Dopo dodici puntate di introduzione, tralasciando tutti gli altri problemi riguardanti la critica testuale, l’analisi letteraria e gli approfondimenti relativi, che ci porterebbero a comporre un trattato solo sul racconto di Cana, crediamo utile passare all’analisi del testo che vorremmo gustare parola per parola. Per il credente, lo studio della Parola è preghiera perché diventa carne e sangue, fondamento e prospettiva di vita.
L’alfabeto della Presenza
La Parola di Dio che attraversa il nostro cuore, purificandolo e convertendolo, ritorna da dove è venuta, come la pioggia che scende dal cielo a bagnare la terra che a sua volta la restituisce al cielo in forma di vapore, di nubi e nuova pioggia. Lo descrive in modo impareggiabile il profeta Isaia:
«10Come infatti la pioggia e la neve scendono dal cielo e non vi ritornano senza avere irrigato la terra, senza averla fecondata e fatta germogliare, perché dia il seme a chi semina e il pane a chi mangia, 11così sarà della mia parola uscita dalla mia bocca: non ritoerà a me senza effetto, senza aver operato ciò che desidero e senza aver compiuto ciò per cui l’ho mandata» (Is 55,10-11).

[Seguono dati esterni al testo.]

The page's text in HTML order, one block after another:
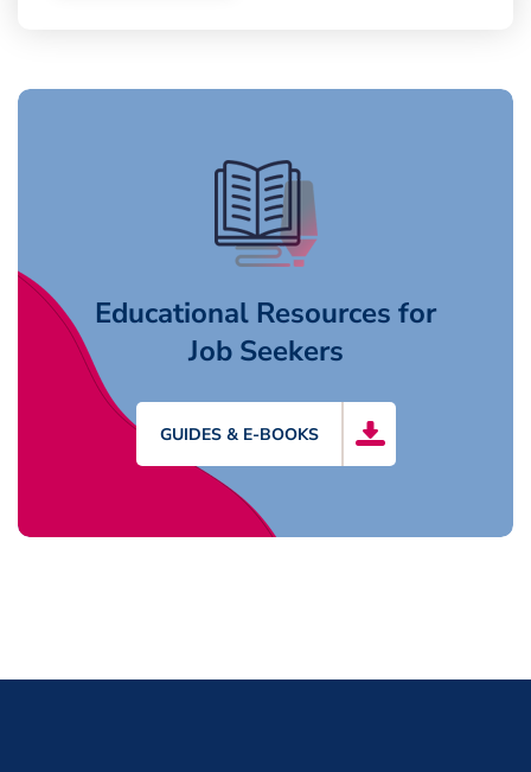
Educational Resources for
Job Seekers
GUIDES & E-BOOKS
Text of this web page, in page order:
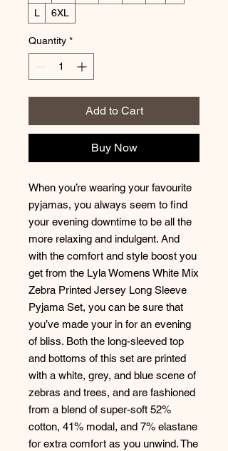
L
6XL
Quantity *
Add to Cart
Buy Now
When you’re wearing your favourite
pyjamas, you always seem to find
your evening downtime to be all the
more relaxing and indulgent. And
with the comfort and style boost you
get from the Lyla Womens White Mix
Zebra Printed Jersey Long Sleeve
Pyjama Set, you can be sure that
you’ve made your in for an evening
of bliss. Both the long-sleeved top
and bottoms of this set are printed
with a white, grey, and blue scene of
zebras and trees, and are fashioned
from a blend of super-soft 52%
cotton, 41% modal, and 7% elastane
for extra comfort as you unwind. The
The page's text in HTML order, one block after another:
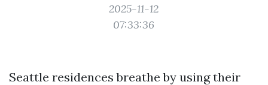
2025-11-12
07:33:36
Seattle residences breathe by using their
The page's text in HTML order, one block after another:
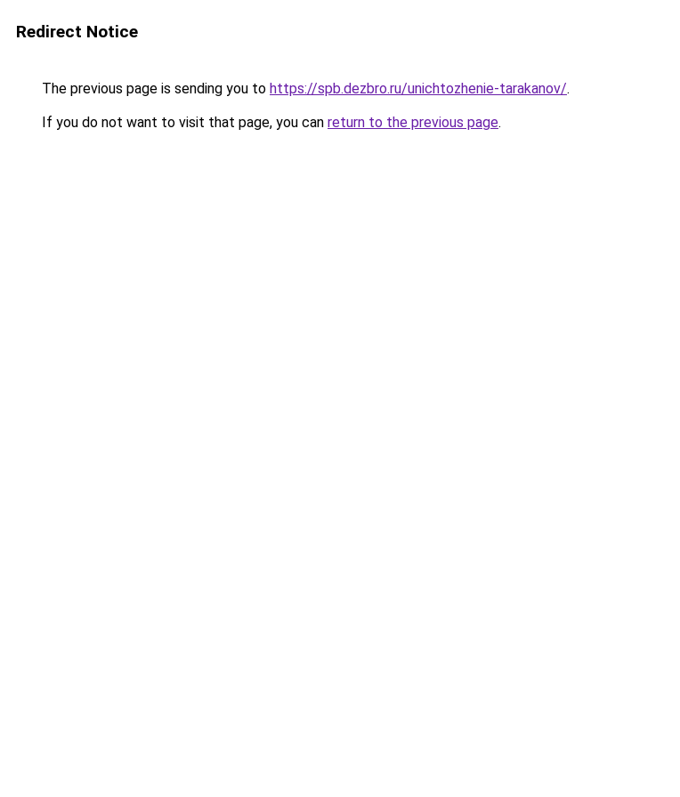
Redirect Notice
The previous page is sending you to https://spb.dezbro.ru/unichtozhenie-tarakanov/.
If you do not want to visit that page, you can return to the previous page.

A) Studiare è sacrificio gradito
La Parola di Dio è l’alfabeto con cui parlare la lingua nuova della Presenza/Shekinàh di Dio e della fede in lui. Per gli Ebrei lo studio della Toràh dispensava sia dal lavoro che dall’osservanza dei precetti perché lo studio della Scrittura era paragonato ad un giogo impegnativo e pesante come insegna Rabbi Ne’hounia ben Hakàna che diceva: «A colui che accetta il giogo della legge, saranno risparmiati il giogo del Regno ed il giogo delle preoccupazioni del mondo» (Pirqè Avòt/Massime dei Padri III,5). Quando un non ebreo chiedeva di convertirsi all’ebraismo, per scoraggiarlo gli si spiegava come fosse duro portare il giogo della Toràh (Talmud Babilonese, Berakòt 30b). Il giogo però indica anche la fatica quotidiana dello studio della Toràh ed equivale all’osservanza di tutti i comandamenti presi nella loro totalità (cf Mishnàh, Pèah/Angolo, 1,1; Talmud Babilonese, Shabàt 127a). Gesù presenta il suo messaggio come «un giogo buono/facile [da portare] e leggero» (Mt 11,30). Non solo, ma la tradizione giudaica va ancora oltre: lo studio della Toràh ha un valore espiatorio e sacrificale: «Colui che si dedica allo studio della Toràh è come se avesse offerto lui stesso un olocausto, una offerta o un sacrificio per la remissione della colpa» (Talmud Babilonese Menahòt 110a); oppure: «Studiare la Toràh è più grande che salvare vite umane» (Talmud Babilonese Megillàh 16b).
B) Fare la corte a Dio
Non è sufficiente leggere la Bibbia, bisogna «re-stare» su di essa per cogliere la verità di noi e la verità di Dio: «Se rimanete nella mia parola, siete davvero miei discepoli» (Gv 8,31) e «re-stare» vuol dire «stare saldamente ancorati» in virtù del rafforzativo «re-». Dalla lunga introduzione, i nostri lettori avranno compreso che leggere, pregare e accogliere la Parola di Dio è cosa seria ed esige tempo, intimità, fatica, pazienza. Accostarsi alla Bibbia non è leggere un racconto edificante per imparare qualcosa, ma educarsi ad un rapporto d’amore, frequentare una conoscenza d’intimità, imparare ad essere innamorati, apprendere a «fare la corte» a Dio, lasciandosi sedurre dalla Parola che è il Lògos, Gesù di Nàzaret, il Figlio del Padre (cf Ger 20,7).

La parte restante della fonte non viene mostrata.